Repeat the records exactly. Leave out the pictures.

** Records supplied follows **

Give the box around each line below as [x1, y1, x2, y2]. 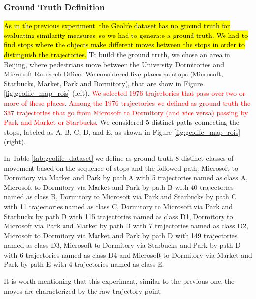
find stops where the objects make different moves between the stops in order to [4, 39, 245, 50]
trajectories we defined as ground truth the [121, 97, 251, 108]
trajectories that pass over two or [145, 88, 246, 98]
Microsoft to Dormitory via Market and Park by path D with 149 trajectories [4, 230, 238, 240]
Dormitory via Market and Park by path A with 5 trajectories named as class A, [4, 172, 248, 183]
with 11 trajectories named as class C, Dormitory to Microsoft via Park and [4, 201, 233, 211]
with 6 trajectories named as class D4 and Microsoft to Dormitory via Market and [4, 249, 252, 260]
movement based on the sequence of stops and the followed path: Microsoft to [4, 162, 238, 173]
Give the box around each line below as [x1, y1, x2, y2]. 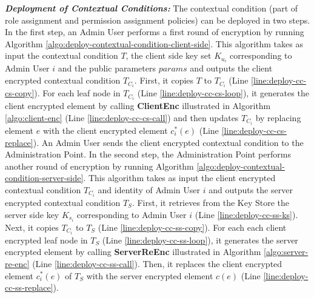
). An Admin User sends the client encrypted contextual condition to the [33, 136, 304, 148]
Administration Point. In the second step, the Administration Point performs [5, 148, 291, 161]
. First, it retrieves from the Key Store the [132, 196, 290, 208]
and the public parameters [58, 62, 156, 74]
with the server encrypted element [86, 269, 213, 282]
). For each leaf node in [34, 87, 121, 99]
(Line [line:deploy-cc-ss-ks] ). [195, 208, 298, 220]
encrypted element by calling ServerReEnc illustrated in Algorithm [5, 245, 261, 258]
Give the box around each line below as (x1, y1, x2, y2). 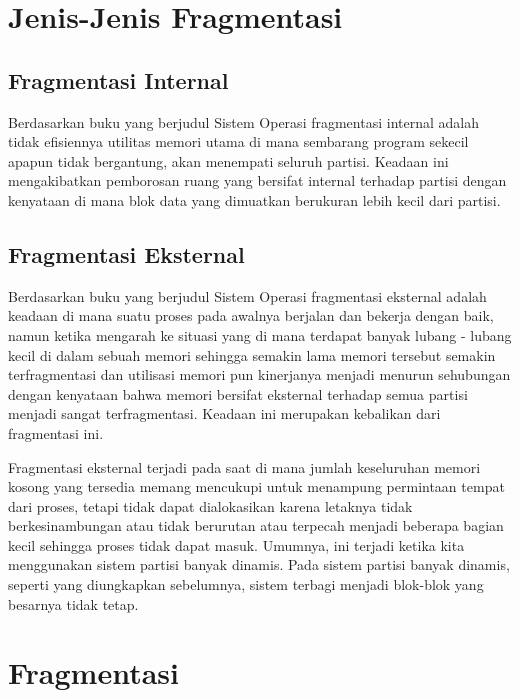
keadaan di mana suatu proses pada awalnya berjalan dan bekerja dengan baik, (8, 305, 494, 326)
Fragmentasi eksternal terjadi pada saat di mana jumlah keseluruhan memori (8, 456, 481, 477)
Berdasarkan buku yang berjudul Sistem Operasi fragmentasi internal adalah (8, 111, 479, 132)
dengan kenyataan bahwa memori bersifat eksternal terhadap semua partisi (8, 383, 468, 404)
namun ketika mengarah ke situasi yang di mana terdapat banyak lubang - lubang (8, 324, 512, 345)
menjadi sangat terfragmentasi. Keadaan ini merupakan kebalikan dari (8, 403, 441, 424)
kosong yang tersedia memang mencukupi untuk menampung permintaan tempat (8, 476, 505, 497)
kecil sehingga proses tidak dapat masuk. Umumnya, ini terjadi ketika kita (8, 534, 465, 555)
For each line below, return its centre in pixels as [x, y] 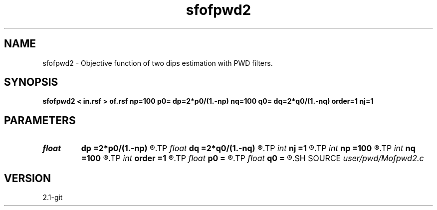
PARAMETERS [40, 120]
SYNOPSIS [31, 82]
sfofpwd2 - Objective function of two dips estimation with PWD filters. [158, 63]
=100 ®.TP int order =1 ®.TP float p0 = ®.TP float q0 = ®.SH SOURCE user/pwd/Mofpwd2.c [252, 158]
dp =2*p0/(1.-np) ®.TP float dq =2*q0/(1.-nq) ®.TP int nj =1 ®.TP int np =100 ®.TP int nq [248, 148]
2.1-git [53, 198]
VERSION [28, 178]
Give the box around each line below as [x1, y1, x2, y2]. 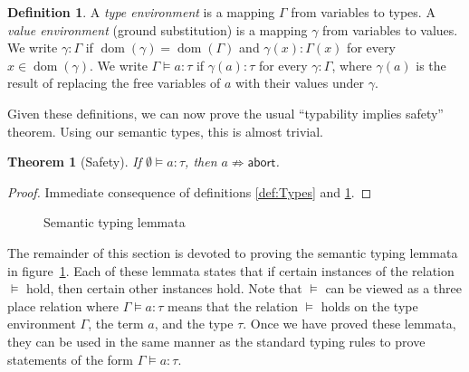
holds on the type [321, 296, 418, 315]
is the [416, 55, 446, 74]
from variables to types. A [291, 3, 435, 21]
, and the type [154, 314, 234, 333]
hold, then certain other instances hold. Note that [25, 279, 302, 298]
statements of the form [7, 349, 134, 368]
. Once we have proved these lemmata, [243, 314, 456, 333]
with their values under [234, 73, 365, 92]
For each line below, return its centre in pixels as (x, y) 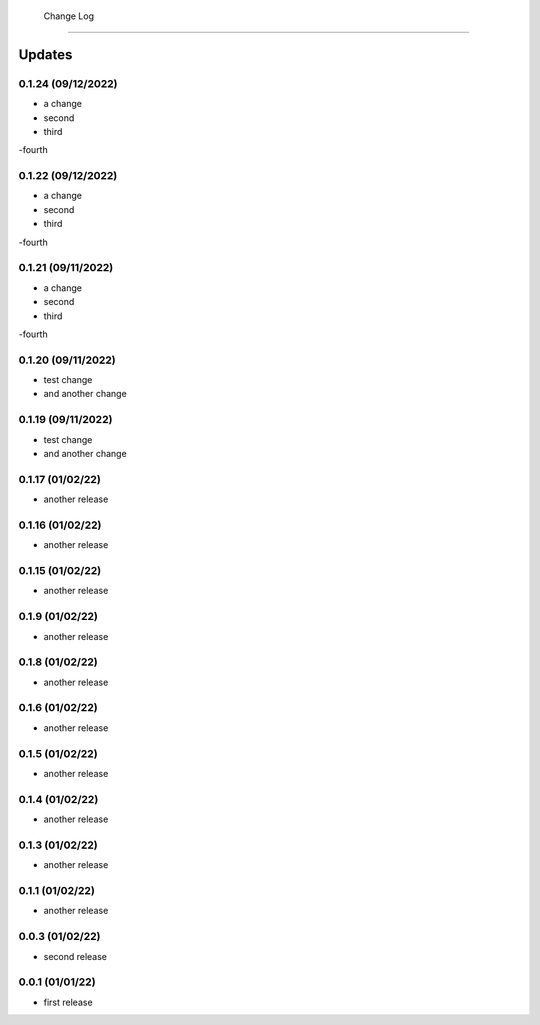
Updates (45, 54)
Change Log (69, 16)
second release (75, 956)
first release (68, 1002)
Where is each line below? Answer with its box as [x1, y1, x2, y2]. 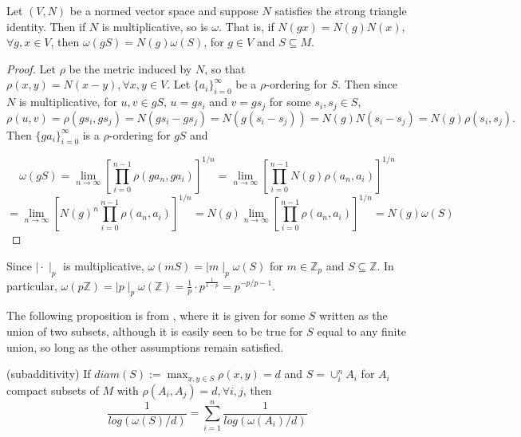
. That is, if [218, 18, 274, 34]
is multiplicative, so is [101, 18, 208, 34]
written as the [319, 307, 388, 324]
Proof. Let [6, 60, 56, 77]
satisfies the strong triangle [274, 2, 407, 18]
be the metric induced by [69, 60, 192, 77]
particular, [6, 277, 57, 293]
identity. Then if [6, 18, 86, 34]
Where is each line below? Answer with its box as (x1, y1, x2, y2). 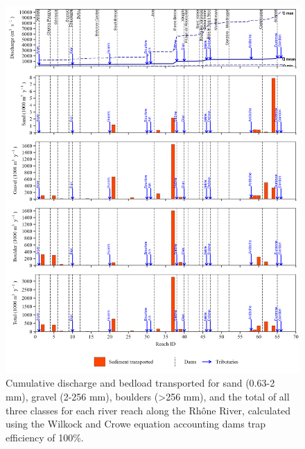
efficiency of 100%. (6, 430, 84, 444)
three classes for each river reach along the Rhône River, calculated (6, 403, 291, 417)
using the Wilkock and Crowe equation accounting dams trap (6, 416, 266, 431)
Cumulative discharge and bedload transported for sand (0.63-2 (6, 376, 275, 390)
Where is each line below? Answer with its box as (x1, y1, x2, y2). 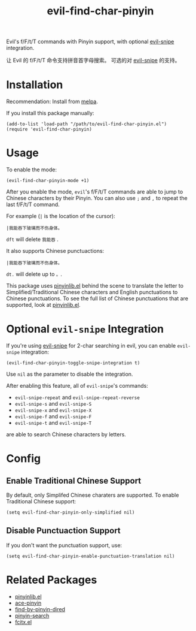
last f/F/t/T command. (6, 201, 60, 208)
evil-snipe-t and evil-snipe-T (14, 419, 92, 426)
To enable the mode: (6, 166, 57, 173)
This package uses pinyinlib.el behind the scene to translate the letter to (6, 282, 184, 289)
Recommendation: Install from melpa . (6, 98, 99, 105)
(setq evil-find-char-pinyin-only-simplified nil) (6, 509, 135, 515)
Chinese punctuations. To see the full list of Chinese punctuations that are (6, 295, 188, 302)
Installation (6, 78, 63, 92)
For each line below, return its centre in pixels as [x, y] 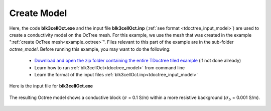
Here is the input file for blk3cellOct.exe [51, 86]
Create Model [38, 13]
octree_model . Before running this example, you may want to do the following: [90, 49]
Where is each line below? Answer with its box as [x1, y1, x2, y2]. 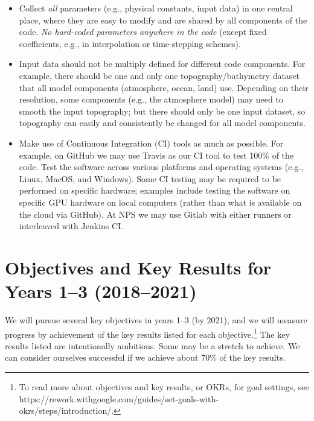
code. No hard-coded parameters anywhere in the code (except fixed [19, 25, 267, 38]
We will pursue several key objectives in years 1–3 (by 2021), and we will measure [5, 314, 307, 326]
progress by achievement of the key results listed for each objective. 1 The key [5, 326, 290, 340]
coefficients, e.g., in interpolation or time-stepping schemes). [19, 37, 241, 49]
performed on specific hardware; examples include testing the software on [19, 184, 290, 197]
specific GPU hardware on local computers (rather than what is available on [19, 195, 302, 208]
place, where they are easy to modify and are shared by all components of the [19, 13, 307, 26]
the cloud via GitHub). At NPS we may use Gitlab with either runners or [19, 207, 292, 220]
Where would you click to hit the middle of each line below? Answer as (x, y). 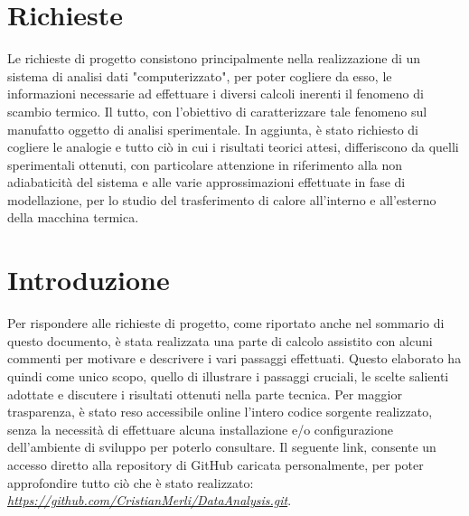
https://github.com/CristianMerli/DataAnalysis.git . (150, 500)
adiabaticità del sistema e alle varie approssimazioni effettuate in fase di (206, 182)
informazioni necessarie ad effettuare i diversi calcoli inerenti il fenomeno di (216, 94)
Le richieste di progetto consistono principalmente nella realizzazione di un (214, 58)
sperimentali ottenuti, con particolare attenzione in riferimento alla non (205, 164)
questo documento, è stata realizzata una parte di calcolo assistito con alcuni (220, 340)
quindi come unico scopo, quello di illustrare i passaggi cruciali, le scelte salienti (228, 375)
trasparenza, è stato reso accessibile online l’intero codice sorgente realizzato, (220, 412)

** End of Records supplied **

→ **Task output**:
Give the box around each line below as [x1, y1, x2, y2]. 
find stops where the objects make different moves between the stops in order to [4, 39, 245, 50]
trajectories we defined as ground truth the [121, 97, 251, 108]
trajectories that pass over two or [145, 88, 246, 98]
Microsoft to Dormitory via Market and Park by path D with 149 trajectories [4, 230, 238, 240]
Dormitory via Market and Park by path A with 5 trajectories named as class A, [4, 172, 248, 183]
with 11 trajectories named as class C, Dormitory to Microsoft via Park and [4, 201, 233, 211]
with 6 trajectories named as class D4 and Microsoft to Dormitory via Market and [4, 249, 252, 260]
movement based on the sequence of stops and the followed path: Microsoft to [4, 162, 238, 173]
Give the box around each line below as [x1, y1, x2, y2]. 
). An Admin User sends the client encrypted contextual condition to the [33, 136, 304, 148]
Administration Point. In the second step, the Administration Point performs [5, 148, 291, 161]
. First, it retrieves from the Key Store the [132, 196, 290, 208]
and the public parameters [58, 62, 156, 74]
with the server encrypted element [86, 269, 213, 282]
). For each leaf node in [34, 87, 121, 99]
(Line [line:deploy-cc-ss-ks] ). [195, 208, 298, 220]
encrypted element by calling ServerReEnc illustrated in Algorithm [5, 245, 261, 258]
Give the box around each line below as (x1, y1, x2, y2). 
keadaan di mana suatu proses pada awalnya berjalan dan bekerja dengan baik, (8, 305, 494, 326)
Fragmentasi eksternal terjadi pada saat di mana jumlah keseluruhan memori (8, 456, 481, 477)
Berdasarkan buku yang berjudul Sistem Operasi fragmentasi internal adalah (8, 111, 479, 132)
dengan kenyataan bahwa memori bersifat eksternal terhadap semua partisi (8, 383, 468, 404)
namun ketika mengarah ke situasi yang di mana terdapat banyak lubang - lubang (8, 324, 512, 345)
menjadi sangat terfragmentasi. Keadaan ini merupakan kebalikan dari (8, 403, 441, 424)
kosong yang tersedia memang mencukupi untuk menampung permintaan tempat (8, 476, 505, 497)
kecil sehingga proses tidak dapat masuk. Umumnya, ini terjadi ketika kita (8, 534, 465, 555)
For each line below, return its centre in pixels as [x, y] 
PARAMETERS [40, 120]
SYNOPSIS [31, 82]
sfofpwd2 - Objective function of two dips estimation with PWD filters. [158, 63]
=100 ®.TP int order =1 ®.TP float p0 = ®.TP float q0 = ®.SH SOURCE user/pwd/Mofpwd2.c [252, 158]
dp =2*p0/(1.-np) ®.TP float dq =2*q0/(1.-nq) ®.TP int nj =1 ®.TP int np =100 ®.TP int nq [248, 148]
2.1-git [53, 198]
VERSION [28, 178]
Give the box around each line below as [x1, y1, x2, y2]. 
holds on the type [321, 296, 418, 315]
is the [416, 55, 446, 74]
from variables to types. A [291, 3, 435, 21]
, and the type [154, 314, 234, 333]
hold, then certain other instances hold. Note that [25, 279, 302, 298]
statements of the form [7, 349, 134, 368]
. Once we have proved these lemmata, [243, 314, 456, 333]
with their values under [234, 73, 365, 92]
For each line below, return its centre in pixels as (x, y) 
Updates (45, 54)
Change Log (69, 16)
second release (75, 956)
first release (68, 1002)
Where is each line below? Answer with its box as [x1, y1, x2, y2]. 
. That is, if [218, 18, 274, 34]
is multiplicative, so is [101, 18, 208, 34]
written as the [319, 307, 388, 324]
Proof. Let [6, 60, 56, 77]
satisfies the strong triangle [274, 2, 407, 18]
be the metric induced by [69, 60, 192, 77]
particular, [6, 277, 57, 293]
identity. Then if [6, 18, 86, 34]
Where is each line below? Answer with its box as (x1, y1, x2, y2). 
efficiency of 100%. (6, 430, 84, 444)
three classes for each river reach along the Rhône River, calculated (6, 403, 291, 417)
using the Wilkock and Crowe equation accounting dams trap (6, 416, 266, 431)
Cumulative discharge and bedload transported for sand (0.63-2 (6, 376, 275, 390)
Where is each line below? Answer with its box as (x1, y1, x2, y2). 
last f/F/t/T command. (6, 201, 60, 208)
evil-snipe-t and evil-snipe-T (14, 419, 92, 426)
To enable the mode: (6, 166, 57, 173)
This package uses pinyinlib.el behind the scene to translate the letter to (6, 282, 184, 289)
Recommendation: Install from melpa . (6, 98, 99, 105)
(setq evil-find-char-pinyin-only-simplified nil) (6, 509, 135, 515)
Chinese punctuations. To see the full list of Chinese punctuations that are (6, 295, 188, 302)
Installation (6, 78, 63, 92)
For each line below, return its centre in pixels as [x, y] 
Here is the input file for blk3cellOct.exe [51, 86]
Create Model [38, 13]
octree_model . Before running this example, you may want to do the following: [90, 49]
Where is each line below? Answer with its box as [x1, y1, x2, y2]. 
code. No hard-coded parameters anywhere in the code (except fixed [19, 25, 267, 38]
We will pursue several key objectives in years 1–3 (by 2021), and we will measure [5, 314, 307, 326]
progress by achievement of the key results listed for each objective. 1 The key [5, 326, 290, 340]
coefficients, e.g., in interpolation or time-stepping schemes). [19, 37, 241, 49]
performed on specific hardware; examples include testing the software on [19, 184, 290, 197]
specific GPU hardware on local computers (rather than what is available on [19, 195, 302, 208]
place, where they are easy to modify and are shared by all components of the [19, 13, 307, 26]
the cloud via GitHub). At NPS we may use Gitlab with either runners or [19, 207, 292, 220]
Where would you click to hit the middle of each line below? Answer as (x, y). 
https://github.com/CristianMerli/DataAnalysis.git . (150, 500)
adiabaticità del sistema e alle varie approssimazioni effettuate in fase di (206, 182)
informazioni necessarie ad effettuare i diversi calcoli inerenti il fenomeno di (216, 94)
Le richieste di progetto consistono principalmente nella realizzazione di un (214, 58)
sperimentali ottenuti, con particolare attenzione in riferimento alla non (205, 164)
questo documento, è stata realizzata una parte di calcolo assistito con alcuni (220, 340)
quindi come unico scopo, quello di illustrare i passaggi cruciali, le scelte salienti (228, 375)
trasparenza, è stato reso accessibile online l’intero codice sorgente realizzato, (220, 412)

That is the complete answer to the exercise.